> **Exercise requirements**:
Gather all lines with "remoção" from the records.

* * *

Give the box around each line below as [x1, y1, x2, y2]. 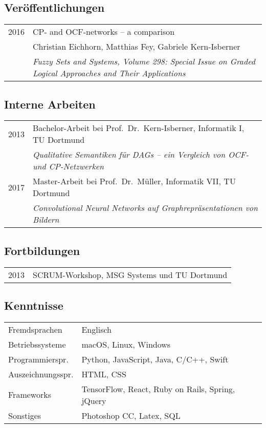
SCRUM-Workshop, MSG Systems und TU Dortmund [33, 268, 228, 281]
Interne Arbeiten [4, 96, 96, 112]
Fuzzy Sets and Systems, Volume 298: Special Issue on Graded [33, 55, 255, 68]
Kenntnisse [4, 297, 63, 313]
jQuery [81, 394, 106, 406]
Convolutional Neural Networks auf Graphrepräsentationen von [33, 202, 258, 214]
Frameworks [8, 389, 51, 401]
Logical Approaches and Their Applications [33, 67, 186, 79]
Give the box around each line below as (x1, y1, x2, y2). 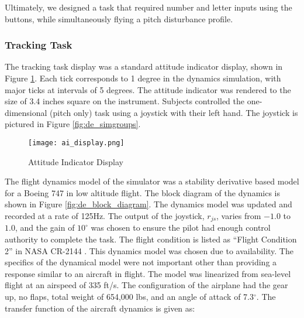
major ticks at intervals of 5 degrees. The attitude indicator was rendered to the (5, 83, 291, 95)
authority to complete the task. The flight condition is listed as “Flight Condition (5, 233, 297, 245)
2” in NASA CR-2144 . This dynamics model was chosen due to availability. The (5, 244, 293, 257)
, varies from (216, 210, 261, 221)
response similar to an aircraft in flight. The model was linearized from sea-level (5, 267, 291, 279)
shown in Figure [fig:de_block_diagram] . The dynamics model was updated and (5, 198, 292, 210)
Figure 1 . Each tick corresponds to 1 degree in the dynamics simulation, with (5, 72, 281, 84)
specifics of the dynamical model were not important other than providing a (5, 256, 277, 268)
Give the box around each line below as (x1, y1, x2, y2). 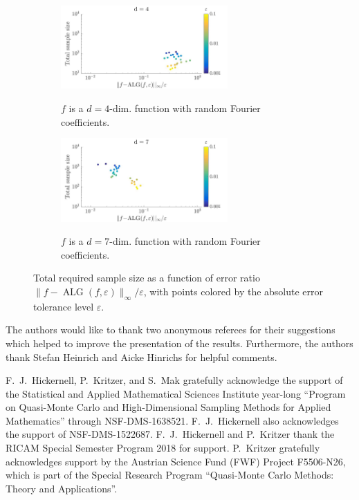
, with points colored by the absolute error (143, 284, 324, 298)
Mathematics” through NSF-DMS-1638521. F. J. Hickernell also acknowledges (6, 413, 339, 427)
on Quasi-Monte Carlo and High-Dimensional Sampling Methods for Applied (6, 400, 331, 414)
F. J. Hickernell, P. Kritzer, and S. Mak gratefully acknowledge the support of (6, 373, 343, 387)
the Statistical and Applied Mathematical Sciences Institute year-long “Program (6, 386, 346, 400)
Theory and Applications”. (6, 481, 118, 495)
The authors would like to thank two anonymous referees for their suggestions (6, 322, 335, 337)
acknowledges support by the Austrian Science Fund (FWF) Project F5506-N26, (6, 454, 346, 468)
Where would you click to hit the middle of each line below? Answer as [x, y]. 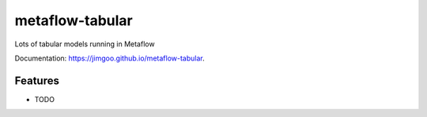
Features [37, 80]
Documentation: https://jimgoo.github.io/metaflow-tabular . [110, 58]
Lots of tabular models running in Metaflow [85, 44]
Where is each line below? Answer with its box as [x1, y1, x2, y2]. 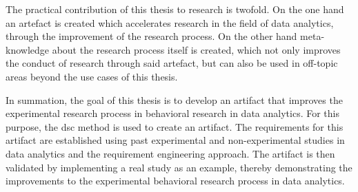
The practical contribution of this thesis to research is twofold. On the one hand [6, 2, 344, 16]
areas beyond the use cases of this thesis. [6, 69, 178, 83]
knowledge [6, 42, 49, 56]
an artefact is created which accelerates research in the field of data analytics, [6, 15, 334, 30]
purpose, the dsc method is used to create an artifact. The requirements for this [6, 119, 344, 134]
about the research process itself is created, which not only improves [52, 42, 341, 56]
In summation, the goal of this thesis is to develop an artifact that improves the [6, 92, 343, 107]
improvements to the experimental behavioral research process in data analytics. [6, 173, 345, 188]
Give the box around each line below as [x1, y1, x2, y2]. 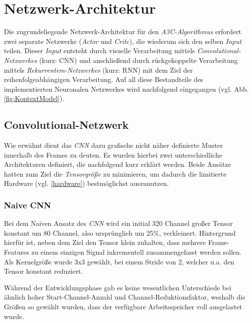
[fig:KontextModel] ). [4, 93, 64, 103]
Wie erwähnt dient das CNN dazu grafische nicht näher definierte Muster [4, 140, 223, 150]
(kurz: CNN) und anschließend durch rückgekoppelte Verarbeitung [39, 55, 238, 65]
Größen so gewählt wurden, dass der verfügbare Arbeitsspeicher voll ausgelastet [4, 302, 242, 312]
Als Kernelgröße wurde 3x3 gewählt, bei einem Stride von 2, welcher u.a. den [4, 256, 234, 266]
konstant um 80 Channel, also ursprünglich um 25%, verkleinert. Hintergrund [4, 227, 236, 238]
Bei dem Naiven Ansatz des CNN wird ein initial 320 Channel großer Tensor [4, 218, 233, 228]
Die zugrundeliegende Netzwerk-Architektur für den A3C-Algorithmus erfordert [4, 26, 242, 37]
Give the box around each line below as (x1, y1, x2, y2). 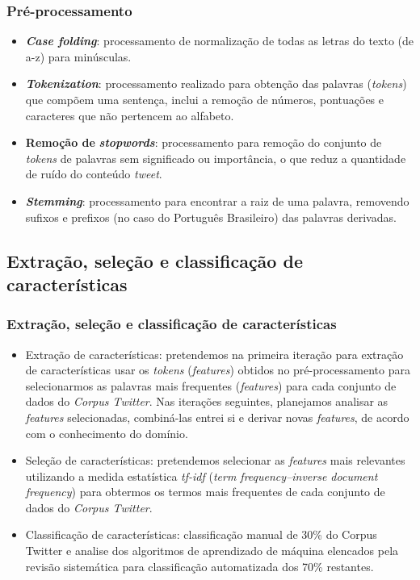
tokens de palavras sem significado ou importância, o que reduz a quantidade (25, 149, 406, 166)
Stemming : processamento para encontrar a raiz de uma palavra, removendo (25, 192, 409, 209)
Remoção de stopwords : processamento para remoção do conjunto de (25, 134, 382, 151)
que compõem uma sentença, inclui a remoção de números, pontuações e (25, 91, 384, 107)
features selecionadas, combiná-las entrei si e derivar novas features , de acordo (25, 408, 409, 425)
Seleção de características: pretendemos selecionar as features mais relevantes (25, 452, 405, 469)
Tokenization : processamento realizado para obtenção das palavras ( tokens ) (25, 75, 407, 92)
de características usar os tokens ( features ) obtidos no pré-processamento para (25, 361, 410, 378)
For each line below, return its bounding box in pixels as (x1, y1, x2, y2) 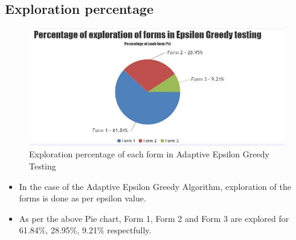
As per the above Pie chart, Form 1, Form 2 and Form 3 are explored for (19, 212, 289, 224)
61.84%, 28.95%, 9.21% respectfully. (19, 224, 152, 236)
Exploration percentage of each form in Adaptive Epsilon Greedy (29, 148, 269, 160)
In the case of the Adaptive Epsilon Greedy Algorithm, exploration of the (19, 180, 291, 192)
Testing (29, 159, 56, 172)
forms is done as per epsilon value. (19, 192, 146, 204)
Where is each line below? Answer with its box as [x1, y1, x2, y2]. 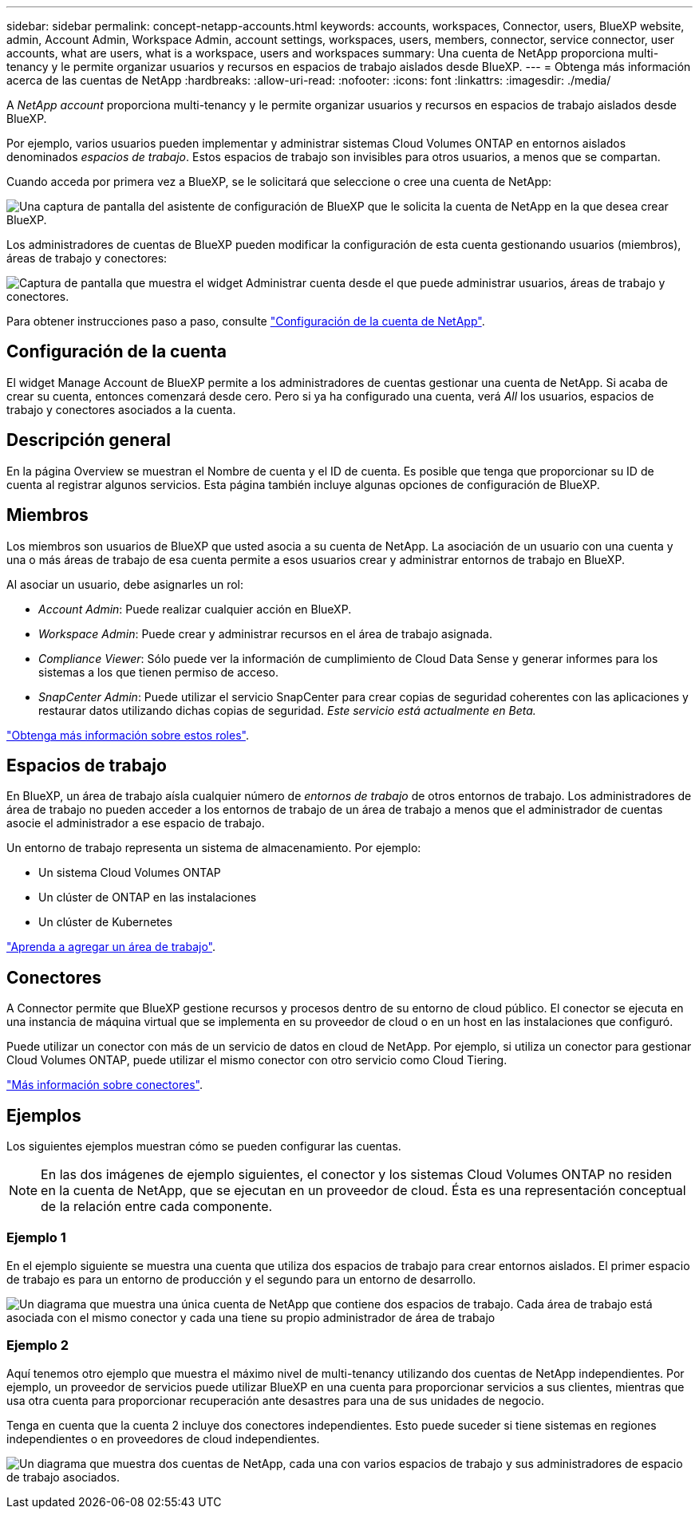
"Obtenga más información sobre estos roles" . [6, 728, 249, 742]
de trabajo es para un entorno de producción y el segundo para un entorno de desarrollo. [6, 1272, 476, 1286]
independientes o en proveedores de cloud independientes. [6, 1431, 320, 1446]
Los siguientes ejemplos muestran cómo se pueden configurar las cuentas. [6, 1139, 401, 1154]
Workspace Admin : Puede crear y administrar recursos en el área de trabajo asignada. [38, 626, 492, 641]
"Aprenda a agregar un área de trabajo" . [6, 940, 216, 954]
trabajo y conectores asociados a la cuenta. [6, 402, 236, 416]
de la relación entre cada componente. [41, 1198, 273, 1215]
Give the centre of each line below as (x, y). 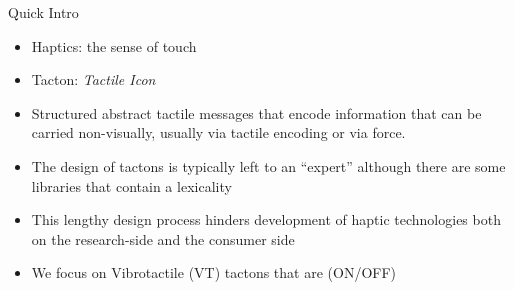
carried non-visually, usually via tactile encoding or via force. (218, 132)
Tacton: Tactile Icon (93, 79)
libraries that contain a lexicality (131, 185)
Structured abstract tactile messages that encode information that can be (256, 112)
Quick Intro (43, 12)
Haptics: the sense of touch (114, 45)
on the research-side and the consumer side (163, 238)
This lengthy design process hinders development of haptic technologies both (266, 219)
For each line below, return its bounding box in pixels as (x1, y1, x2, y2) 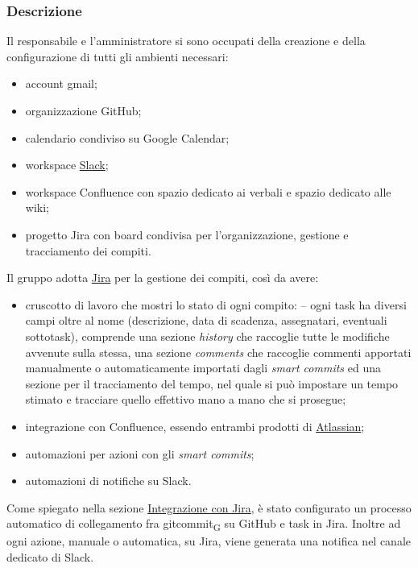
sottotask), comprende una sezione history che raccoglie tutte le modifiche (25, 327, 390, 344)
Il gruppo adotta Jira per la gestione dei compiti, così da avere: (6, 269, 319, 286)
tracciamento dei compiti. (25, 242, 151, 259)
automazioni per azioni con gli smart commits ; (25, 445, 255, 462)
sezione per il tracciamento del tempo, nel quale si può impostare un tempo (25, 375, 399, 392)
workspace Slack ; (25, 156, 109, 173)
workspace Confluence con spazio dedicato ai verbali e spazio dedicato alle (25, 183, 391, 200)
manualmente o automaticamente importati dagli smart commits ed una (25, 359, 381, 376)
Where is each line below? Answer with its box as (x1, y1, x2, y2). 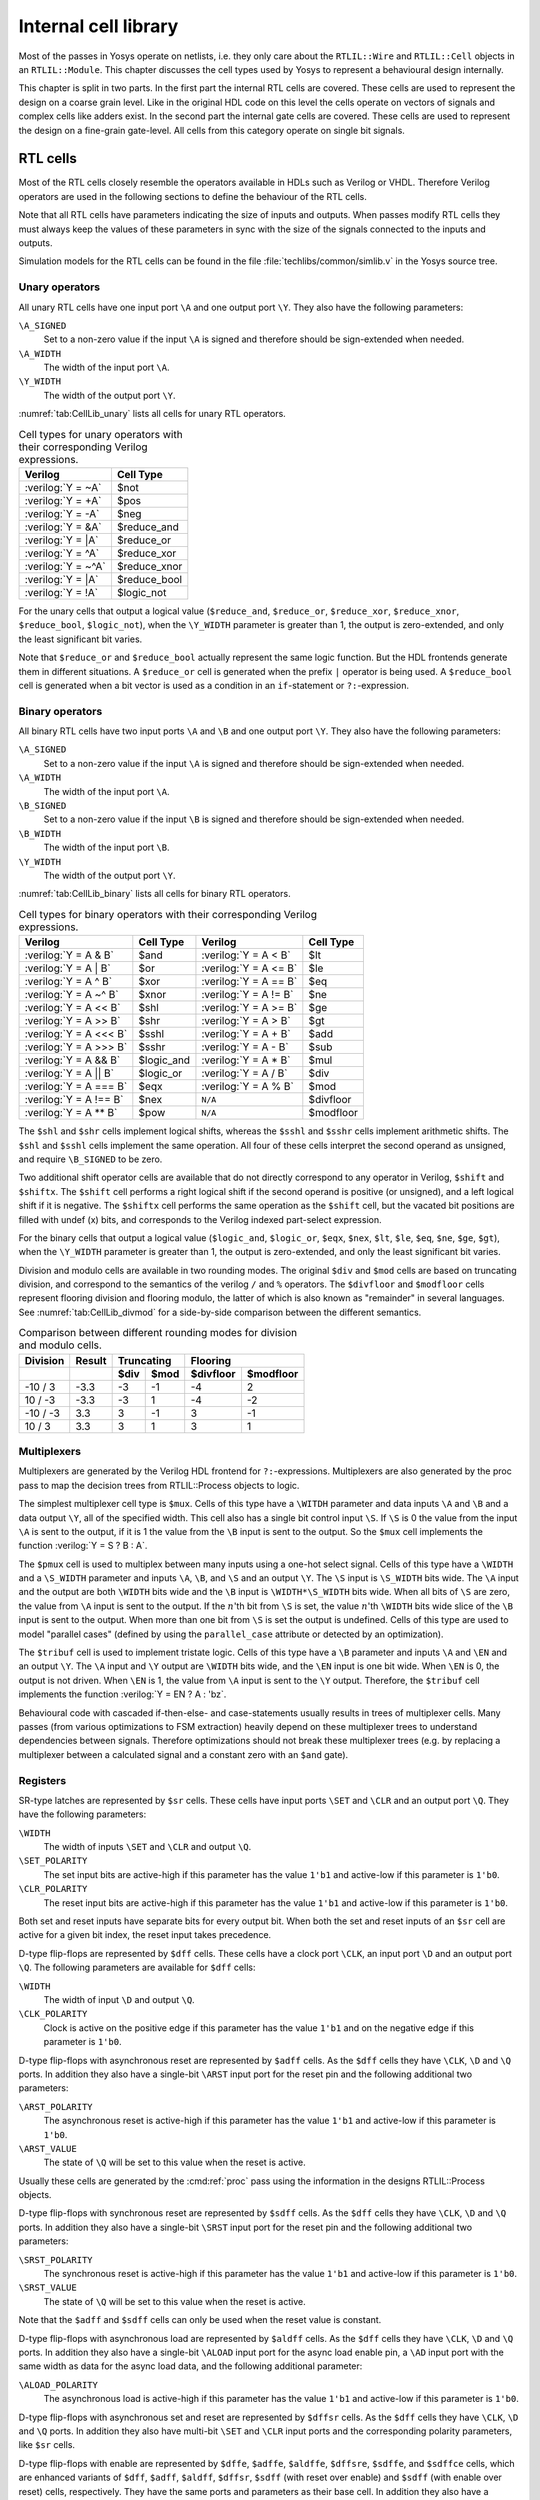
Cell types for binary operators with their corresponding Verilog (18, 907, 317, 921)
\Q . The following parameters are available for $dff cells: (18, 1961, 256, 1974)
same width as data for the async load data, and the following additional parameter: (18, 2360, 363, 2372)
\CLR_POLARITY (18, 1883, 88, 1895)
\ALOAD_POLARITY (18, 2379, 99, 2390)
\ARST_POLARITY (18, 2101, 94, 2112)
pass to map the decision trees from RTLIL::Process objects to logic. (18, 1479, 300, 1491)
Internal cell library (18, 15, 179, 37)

* * *

> **Your solution**:
Remoção de stopwords : processamento para remoção do conjunto de (25, 134, 382, 151)
que compõem uma sentença, inclui a remoção de números, pontuações e (25, 91, 384, 107)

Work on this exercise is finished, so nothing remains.